Tunable Kondo Effect in Graphene with Defects

TL;DR

This paper demonstrates that point defects in graphene act as magnetic moments interacting via the Kondo effect, with a tunable Kondo temperature, opening pathways for defect-based spintronics and fundamental Kondo physics studies.

Contribution

It provides experimental evidence of Kondo effect in graphene defects and shows how the Kondo temperature can be tuned by carrier density, revealing new possibilities for magnetic control in graphene.

Findings

Defects in graphene behave as local magnetic moments.

Kondo temperature is tunable from 30 to 90 K.

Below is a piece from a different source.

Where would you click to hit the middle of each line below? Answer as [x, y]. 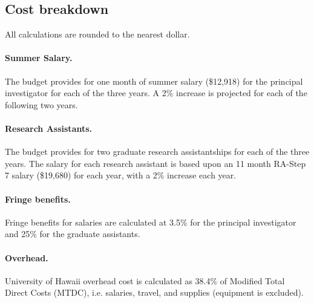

Strong coupling of defects to conduction electrons in graphene.

Abstract

Graphene is a model system for the study of electrons confined to a strictly two-dimensional layer1 and a large number of electronic phenomena have been demonstrated in graphene, from the fractional2, 3 quantum Hall effect to superconductivity4. However, the coupling of conduction electrons to local magnetic moments5, 6, a central problem of condensed matter physics, has not been realized in graphene, and, given carbon's lack of d or f electrons, magnetism in graphene would seem unlikely. Nonetheless, magnetism in graphitic carbon in the absence of transition-metal elements has been reported7-10, with explanations ranging from lattice defects11 to edge structures12, 13 to negative curvature regions of the graphene sheet14. Recent experiments suggest that correlated defects in highly-ordered pyrolytic graphite (HOPG) induced by proton irradiation9 or native to grain boundaries7, can give rise to ferromagnetism. Here we show that point defects (vacancies) in graphene15 are local moments which interact strongly with the conduction electrons through the Kondo effect6, 16-18 providing strong evidence that defects in graphene are indeed magnetic. The Kondo temperature TK is tunable with carrier density from 30-90 K; the high TK is a direct consequence of strong coupling of defects to conduction electrons in a Dirac material18. The results indicate that defect engineering in graphene could be used to generate and control carrier-mediated magnetism, and realize all-carbon spintronic devices. Furthermore, graphene should be an ideal system in which to probe Kondo physics in a widely tunable electron system.